[Stored dataset items]

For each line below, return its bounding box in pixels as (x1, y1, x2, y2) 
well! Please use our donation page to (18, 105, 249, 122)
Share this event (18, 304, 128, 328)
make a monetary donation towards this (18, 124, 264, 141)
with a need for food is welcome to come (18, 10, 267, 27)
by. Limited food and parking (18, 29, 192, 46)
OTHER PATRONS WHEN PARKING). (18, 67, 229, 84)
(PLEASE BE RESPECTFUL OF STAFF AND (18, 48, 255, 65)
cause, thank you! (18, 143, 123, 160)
---
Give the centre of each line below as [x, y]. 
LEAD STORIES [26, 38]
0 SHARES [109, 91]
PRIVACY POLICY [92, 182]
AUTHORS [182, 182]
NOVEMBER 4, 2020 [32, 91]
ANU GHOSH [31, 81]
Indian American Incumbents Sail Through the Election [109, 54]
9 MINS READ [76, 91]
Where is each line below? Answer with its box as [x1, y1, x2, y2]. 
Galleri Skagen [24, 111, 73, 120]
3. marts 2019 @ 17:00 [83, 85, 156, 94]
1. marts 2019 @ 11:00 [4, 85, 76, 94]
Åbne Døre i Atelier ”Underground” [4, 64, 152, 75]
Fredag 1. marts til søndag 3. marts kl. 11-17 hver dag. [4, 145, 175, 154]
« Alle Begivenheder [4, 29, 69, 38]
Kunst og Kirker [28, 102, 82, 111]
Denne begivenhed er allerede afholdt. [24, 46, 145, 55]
* * *
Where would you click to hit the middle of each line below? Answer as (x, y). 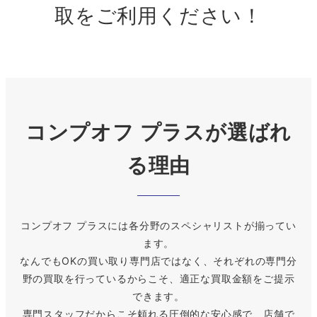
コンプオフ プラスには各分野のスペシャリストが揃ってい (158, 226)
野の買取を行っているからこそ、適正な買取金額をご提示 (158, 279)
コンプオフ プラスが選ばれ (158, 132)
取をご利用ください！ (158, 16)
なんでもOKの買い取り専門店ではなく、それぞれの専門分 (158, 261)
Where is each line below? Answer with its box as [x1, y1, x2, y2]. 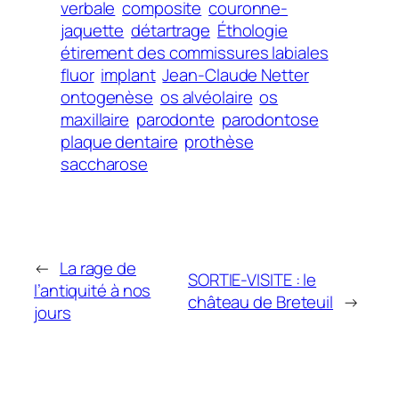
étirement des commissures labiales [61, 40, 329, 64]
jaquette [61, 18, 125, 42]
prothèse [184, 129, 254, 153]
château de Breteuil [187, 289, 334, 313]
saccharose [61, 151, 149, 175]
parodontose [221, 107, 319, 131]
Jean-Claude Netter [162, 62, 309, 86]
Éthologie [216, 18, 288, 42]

## What you need to do
Within the entries above, find each line where "food" appears; copy every one.

## Exercise solution
with a need for food is welcome to come (18, 10, 267, 27)
by. Limited food and parking (18, 29, 192, 46)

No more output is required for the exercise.